The listing that follows should be reproduced exactly, line for line.

=== Material provided ===

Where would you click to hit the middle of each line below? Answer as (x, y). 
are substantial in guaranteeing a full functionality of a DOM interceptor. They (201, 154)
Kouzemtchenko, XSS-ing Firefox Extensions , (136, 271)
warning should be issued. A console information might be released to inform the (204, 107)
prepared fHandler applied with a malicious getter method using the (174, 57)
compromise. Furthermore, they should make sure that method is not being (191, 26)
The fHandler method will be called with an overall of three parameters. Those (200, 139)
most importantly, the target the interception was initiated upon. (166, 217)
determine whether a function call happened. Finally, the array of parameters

===

▶ Task response
Where would you click to hit the middle of each line below? Answer as (x, y). 
are substantial in guaranteeing a full functionality of a DOM interceptor. They (201, 154)
Kouzemtchenko, XSS-ing Firefox Extensions , (136, 271)
warning should be issued. A console information might be released to inform the (204, 107)
prepared fHandler applied with a malicious getter method using the (174, 57)
compromise. Furthermore, they should make sure that method is not being (191, 26)
The fHandler method will be called with an overall of three parameters. Those (200, 139)
most importantly, the target the interception was initiated upon. (166, 217)
determine whether a function call happened. Finally, the array of parameters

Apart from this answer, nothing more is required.